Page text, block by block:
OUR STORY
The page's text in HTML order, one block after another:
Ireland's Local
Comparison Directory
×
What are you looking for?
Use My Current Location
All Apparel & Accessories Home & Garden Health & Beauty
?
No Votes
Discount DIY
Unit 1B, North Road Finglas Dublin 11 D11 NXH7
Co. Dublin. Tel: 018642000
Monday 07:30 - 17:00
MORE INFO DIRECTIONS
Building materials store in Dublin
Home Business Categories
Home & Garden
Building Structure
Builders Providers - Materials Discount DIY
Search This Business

» What you have to do
Repeat exactly the lines starting at the line with "The page's text" and ending with the final line of the entries. Include nothing else.

» Exercise result
The page's text in HTML order, one block after another:
Ireland's Local
Comparison Directory
×
What are you looking for?
Use My Current Location
All Apparel & Accessories Home & Garden Health & Beauty
?
No Votes
Discount DIY
Unit 1B, North Road Finglas Dublin 11 D11 NXH7
Co. Dublin. Tel: 018642000
Monday 07:30 - 17:00
MORE INFO DIRECTIONS
Building materials store in Dublin
Home Business Categories
Home & Garden
Building Structure
Builders Providers - Materials Discount DIY
Search This Business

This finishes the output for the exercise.